WHAT YOU ARE ASKED TO DO:
Look below for the line that contains "Contextualization: The Transformer", then copy it and each following line exactly, through and including the line that contains "line. These are".
BEGIN
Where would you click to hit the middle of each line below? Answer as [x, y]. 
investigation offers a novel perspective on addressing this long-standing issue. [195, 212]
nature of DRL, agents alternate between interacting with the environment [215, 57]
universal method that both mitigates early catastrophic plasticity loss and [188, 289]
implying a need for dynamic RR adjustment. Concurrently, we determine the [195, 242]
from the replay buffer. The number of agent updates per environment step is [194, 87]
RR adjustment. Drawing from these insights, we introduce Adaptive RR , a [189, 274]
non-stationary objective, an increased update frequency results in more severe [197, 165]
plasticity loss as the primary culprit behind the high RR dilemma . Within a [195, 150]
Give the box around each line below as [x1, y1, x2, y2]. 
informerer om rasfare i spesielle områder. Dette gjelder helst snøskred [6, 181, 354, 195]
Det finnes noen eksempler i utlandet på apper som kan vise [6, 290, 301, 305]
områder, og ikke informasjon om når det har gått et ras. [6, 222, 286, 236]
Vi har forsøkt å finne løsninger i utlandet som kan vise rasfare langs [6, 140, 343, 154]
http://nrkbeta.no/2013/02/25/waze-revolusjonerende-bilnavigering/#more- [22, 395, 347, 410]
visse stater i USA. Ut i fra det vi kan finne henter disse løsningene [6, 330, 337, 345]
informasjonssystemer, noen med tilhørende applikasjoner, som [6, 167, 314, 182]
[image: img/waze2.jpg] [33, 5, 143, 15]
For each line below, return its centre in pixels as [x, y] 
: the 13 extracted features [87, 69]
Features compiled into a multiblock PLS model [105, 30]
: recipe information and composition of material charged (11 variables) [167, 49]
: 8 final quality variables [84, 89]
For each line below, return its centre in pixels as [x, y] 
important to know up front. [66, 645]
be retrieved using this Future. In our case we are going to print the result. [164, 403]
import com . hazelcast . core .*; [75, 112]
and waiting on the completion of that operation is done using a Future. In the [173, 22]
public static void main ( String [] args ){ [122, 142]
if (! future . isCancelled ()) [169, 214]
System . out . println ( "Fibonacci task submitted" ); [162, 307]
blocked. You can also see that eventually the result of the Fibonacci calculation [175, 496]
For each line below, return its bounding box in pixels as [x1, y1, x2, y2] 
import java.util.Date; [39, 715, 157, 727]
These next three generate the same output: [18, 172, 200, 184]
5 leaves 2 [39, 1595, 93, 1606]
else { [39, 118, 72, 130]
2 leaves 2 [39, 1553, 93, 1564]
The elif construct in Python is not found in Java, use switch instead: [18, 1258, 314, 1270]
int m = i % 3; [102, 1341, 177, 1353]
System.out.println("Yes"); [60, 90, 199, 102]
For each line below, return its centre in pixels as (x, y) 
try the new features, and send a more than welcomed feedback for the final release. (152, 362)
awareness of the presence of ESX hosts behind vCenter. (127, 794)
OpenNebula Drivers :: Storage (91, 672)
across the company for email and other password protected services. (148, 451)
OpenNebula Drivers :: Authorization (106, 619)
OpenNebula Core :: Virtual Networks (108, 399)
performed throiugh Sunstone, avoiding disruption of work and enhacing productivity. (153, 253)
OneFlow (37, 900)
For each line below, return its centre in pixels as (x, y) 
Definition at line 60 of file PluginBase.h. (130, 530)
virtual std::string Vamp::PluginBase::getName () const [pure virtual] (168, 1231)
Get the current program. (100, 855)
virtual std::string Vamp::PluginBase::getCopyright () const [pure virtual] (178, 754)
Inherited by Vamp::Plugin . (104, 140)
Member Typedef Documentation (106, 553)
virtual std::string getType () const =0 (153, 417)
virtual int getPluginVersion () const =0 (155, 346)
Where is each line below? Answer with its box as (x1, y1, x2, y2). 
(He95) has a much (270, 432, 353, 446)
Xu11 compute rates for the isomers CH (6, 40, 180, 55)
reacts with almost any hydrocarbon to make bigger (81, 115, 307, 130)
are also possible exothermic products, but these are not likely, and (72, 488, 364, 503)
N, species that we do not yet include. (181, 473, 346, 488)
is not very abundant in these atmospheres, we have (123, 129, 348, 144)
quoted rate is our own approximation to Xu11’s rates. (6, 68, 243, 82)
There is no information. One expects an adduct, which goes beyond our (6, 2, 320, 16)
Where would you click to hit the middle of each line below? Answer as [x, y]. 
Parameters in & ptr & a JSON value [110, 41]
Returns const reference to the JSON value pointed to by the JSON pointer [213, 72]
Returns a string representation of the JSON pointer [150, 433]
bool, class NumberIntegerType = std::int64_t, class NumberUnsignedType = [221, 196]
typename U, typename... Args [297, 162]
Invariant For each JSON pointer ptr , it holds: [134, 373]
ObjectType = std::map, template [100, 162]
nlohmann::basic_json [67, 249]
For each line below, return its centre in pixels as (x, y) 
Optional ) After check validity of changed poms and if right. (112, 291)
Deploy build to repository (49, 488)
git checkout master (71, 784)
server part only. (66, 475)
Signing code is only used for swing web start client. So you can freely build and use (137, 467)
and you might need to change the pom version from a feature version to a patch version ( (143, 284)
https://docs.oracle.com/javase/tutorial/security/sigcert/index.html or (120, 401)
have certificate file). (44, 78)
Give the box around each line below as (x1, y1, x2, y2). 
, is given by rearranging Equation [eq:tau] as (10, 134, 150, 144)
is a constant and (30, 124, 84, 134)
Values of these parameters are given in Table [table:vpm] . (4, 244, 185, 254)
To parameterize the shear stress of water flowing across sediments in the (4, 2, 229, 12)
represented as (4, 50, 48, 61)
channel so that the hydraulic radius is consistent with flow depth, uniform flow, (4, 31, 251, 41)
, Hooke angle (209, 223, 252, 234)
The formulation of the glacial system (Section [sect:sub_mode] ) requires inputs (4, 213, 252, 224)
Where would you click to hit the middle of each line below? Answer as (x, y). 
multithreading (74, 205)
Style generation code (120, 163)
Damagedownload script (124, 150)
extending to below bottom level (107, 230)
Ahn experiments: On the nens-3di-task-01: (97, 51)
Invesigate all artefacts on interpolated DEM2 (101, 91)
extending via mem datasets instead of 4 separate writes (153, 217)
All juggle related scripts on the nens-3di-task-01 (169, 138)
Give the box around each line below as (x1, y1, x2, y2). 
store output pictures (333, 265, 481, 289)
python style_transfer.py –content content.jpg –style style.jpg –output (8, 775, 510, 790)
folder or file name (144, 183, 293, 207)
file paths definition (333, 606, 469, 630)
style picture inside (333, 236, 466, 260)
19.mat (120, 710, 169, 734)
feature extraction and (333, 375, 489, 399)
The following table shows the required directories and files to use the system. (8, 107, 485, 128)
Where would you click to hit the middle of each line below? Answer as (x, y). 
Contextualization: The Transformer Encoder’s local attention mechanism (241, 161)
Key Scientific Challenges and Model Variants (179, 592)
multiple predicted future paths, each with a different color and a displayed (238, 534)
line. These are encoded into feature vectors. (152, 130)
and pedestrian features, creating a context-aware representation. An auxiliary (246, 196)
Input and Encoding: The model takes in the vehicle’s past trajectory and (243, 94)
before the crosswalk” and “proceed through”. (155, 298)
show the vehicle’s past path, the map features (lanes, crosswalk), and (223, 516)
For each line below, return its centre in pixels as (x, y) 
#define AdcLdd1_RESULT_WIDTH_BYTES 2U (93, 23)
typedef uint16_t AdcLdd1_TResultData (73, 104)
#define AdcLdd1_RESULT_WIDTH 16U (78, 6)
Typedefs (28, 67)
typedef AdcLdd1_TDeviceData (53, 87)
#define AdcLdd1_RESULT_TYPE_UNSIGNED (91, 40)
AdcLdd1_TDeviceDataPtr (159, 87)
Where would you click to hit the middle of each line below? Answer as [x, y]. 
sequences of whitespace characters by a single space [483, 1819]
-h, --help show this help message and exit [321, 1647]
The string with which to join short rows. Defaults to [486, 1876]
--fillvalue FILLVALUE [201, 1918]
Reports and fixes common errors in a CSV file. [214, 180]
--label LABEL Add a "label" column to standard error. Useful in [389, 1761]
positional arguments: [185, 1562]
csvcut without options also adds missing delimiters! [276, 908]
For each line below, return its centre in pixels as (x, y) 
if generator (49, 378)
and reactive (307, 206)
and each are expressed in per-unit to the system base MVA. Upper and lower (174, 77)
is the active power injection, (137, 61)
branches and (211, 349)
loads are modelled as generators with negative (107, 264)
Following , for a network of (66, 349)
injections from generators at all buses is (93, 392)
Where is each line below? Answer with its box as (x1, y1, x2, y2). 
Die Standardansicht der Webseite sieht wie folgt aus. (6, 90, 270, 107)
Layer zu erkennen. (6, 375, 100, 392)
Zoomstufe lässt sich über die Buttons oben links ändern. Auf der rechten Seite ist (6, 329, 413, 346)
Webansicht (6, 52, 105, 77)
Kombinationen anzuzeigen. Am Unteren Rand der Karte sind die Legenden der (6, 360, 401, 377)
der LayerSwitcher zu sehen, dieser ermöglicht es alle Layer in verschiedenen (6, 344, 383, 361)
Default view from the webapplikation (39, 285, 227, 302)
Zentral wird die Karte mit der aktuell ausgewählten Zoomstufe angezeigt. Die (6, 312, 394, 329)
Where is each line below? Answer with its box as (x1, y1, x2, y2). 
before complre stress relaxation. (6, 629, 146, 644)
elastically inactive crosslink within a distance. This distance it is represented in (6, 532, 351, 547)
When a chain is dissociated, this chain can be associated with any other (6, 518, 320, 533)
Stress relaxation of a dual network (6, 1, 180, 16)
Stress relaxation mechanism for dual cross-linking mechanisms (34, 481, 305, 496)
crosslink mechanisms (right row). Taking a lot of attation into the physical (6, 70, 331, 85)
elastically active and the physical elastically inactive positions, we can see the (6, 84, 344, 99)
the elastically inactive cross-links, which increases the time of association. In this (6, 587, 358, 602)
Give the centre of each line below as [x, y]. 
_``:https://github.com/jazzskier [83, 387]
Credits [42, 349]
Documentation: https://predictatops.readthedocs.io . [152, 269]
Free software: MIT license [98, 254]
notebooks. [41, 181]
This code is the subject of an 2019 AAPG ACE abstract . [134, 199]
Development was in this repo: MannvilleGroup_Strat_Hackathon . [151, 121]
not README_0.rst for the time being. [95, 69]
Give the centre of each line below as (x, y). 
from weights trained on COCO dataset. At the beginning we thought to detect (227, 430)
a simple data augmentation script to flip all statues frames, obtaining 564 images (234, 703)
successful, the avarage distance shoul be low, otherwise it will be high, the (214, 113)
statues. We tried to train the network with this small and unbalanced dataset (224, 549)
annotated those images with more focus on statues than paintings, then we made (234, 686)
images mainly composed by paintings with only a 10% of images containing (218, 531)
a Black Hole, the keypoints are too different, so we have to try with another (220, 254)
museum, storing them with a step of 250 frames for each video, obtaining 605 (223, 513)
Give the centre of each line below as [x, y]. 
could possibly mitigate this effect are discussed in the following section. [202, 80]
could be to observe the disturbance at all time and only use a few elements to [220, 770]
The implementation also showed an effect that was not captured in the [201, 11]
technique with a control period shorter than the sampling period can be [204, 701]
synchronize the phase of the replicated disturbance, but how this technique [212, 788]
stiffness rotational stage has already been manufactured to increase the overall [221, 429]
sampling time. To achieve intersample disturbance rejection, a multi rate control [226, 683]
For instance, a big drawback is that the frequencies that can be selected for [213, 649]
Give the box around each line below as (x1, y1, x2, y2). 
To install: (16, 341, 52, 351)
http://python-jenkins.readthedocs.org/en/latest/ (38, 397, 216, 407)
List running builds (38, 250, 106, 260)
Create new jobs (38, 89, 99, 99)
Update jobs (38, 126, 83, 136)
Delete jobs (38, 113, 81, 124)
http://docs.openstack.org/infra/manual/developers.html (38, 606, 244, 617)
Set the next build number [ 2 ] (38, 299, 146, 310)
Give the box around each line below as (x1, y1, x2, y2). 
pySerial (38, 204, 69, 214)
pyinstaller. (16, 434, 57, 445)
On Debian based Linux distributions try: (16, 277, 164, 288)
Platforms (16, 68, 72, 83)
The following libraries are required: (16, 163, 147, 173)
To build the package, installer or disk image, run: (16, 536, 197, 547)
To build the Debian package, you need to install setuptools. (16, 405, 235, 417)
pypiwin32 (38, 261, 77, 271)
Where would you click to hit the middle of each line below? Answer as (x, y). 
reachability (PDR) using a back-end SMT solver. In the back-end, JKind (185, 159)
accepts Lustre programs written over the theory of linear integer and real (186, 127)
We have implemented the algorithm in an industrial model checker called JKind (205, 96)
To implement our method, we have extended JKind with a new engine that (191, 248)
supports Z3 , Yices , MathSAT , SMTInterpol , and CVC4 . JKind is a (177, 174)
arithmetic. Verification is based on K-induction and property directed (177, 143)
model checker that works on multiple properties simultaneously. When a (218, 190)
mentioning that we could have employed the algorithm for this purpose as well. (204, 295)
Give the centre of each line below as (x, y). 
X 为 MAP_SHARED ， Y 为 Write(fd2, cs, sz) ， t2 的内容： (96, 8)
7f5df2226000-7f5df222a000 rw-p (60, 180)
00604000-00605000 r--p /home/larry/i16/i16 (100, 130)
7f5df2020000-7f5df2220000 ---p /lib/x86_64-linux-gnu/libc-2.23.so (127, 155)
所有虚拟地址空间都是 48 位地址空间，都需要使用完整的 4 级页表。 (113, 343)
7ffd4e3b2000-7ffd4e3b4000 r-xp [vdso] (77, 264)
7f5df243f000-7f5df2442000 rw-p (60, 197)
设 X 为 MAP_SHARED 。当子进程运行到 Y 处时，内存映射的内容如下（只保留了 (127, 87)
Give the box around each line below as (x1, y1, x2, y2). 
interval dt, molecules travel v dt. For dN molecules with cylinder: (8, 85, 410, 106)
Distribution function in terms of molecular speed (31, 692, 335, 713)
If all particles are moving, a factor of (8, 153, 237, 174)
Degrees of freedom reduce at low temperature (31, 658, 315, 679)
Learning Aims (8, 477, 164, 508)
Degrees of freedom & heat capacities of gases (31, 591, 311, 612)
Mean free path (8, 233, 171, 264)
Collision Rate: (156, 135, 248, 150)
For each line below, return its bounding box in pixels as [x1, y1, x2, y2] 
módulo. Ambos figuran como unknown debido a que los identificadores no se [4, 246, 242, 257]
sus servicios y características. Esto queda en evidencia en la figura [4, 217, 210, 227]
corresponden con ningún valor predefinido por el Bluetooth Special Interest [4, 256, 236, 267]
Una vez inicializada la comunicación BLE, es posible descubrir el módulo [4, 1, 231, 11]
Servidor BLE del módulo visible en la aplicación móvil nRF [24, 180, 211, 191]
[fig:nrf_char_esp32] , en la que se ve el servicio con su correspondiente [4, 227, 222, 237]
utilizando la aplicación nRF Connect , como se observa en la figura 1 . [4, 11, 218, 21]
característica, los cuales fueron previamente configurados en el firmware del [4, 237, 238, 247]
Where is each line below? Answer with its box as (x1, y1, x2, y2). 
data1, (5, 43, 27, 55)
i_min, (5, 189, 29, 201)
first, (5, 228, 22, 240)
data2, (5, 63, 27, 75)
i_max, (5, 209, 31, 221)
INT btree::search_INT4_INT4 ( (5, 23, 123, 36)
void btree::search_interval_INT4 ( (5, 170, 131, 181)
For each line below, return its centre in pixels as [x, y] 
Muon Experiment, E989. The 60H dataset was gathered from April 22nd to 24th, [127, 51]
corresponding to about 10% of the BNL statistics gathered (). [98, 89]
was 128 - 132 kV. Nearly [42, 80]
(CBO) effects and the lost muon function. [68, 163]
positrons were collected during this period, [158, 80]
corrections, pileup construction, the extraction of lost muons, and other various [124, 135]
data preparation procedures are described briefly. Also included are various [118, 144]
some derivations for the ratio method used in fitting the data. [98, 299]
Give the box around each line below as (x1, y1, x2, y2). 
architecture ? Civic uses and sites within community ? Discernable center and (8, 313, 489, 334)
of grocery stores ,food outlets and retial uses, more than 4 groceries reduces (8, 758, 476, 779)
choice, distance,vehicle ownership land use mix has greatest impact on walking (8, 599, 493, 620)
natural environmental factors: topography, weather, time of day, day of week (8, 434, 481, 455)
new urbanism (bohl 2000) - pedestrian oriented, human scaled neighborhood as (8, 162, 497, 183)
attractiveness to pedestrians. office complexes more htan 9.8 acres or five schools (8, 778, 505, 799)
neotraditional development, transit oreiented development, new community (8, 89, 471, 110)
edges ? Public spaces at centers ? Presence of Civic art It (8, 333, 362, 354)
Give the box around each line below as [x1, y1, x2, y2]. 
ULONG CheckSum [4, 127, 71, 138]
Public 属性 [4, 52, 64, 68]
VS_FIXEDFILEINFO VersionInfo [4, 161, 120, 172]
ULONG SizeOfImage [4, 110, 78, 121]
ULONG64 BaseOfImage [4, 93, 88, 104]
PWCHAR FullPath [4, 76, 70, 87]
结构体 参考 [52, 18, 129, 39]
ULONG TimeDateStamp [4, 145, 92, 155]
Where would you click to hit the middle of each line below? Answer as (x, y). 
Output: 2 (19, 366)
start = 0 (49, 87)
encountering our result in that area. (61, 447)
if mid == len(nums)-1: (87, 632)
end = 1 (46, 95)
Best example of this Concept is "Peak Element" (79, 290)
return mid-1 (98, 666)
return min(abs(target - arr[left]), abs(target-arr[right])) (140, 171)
END
SOLUTION TO THIS PROBLEM:
Contextualization: The Transformer Encoder’s local attention mechanism (241, 161)
Key Scientific Challenges and Model Variants (179, 592)
multiple predicted future paths, each with a different color and a displayed (238, 534)
line. These are encoded into feature vectors. (152, 130)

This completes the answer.